Segment Start: MATERIAL FOR THIS TASK

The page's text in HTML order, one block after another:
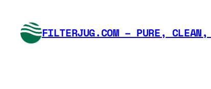
content FILTERJUG.COM – PURE, CLEAN,
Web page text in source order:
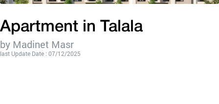
Apartment in Talala
by Madinet Masr
last Update Date : 07/12/2025
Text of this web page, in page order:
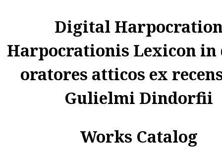
Digital
Harpocrationis Lexicon in
oratores atticos ex
Gulielmi Dindorfii
Works Catalog
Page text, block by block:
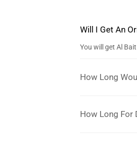
Will I Get An
You will get Al
How Long
How Long For

Segment End: MATERIAL FOR THIS TASK

HOW TO COMPLETE THIS TASK: Print each record as it appears above, dropping every picture from the copy.

REPLY:
The page's text in HTML order, one block after another:
content FILTERJUG.COM – PURE, CLEAN,
Web page text in source order:
Apartment in Talala
by Madinet Masr
last Update Date : 07/12/2025
Text of this web page, in page order:
Digital
Harpocrationis Lexicon in
oratores atticos ex
Gulielmi Dindorfii
Works Catalog
Page text, block by block:
Will I Get An
You will get Al
How Long
How Long For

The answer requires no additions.